Each panel correspond to a region: Brittany (A), Burgundy (B), Landes (C) and South-East (D) Points the average Sørensen’s similarity between sites for each distance class. Lines represent the regression model based on the whole set of paired comparisons; for bacteria (grey) and fungi (black). The equations for the regression models were as follows: (A) Brittany: Bacteria***: log10(Sørensen’s similarity) = −0.014×log10(geographic distance)−0.156; Fungi***: log10(Sørensen’s similarity) = −0.017×log10(geographic distance)−0.350; (B) Burgundy: Bacteria*** log10(Sørensen’s similarity) = −0.018×log10(geographic distance)−0.144; Fungi***: log10(Sørensen’s similarity) = −0.015×log10(geographic distance)−0.316; (C) Landes: Bacteria*: log10(Sørensen’s similarity) = −0.017×log10(geographic distance)−0.198; Fungi ns: log10(Sørensen’s similarity) = −0.012×log10(geographic distance)−0.357; (D) South-East: Bacteria***: log10(Sørensen’s similarity) = −0.027×log10(geographic distance)−0.101; Fungi***: log10(Sørensen’s similarity) = −0.019×log10(geographic distance)−0.298. A graph with points representing all paired-comparisions between sites as points can be found in Figure S2. Significance of the model is indicated as an exponent for each organism: ns: not significant; P<0.05: *; P<0.01: **, P<0.001: ***.

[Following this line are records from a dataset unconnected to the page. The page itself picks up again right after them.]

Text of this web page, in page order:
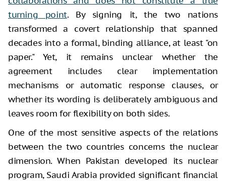
turning point. By signing it, the two nations
transformed a covert relationship that spanned
decades into a formal, binding alliance, at least "on
paper." Yet, it remains unclear whether the
agreement includes clear implementation
mechanisms or automatic response clauses, or
whether its wording is deliberately ambiguous and
leaves room for flexibility on both sides.
One of the most sensitive aspects of the relations
between the two countries concerns the nuclear
dimension. When Pakistan developed its nuclear
program, Saudi Arabia provided significant financial
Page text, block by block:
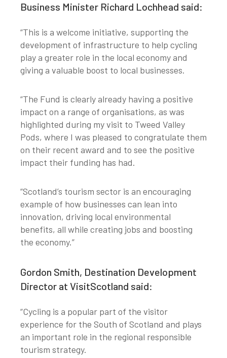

https://doi.org/10.1371/journal.pone.0111667.g002

Community composition turnover rates were derived from the parameters of the linear regression. The community composition turnover rates for the bacterial and fungal communities ranged from 0.006 to 0.013 (Table 1). No significant differences were highlighted between these organisms when the community composition turnover rates were compared within each region. When the community composition turnover of bacterial or fungal communities was compared between regions, a significant difference was only found between Brittany and the South-East (P<0.05) for bacteria.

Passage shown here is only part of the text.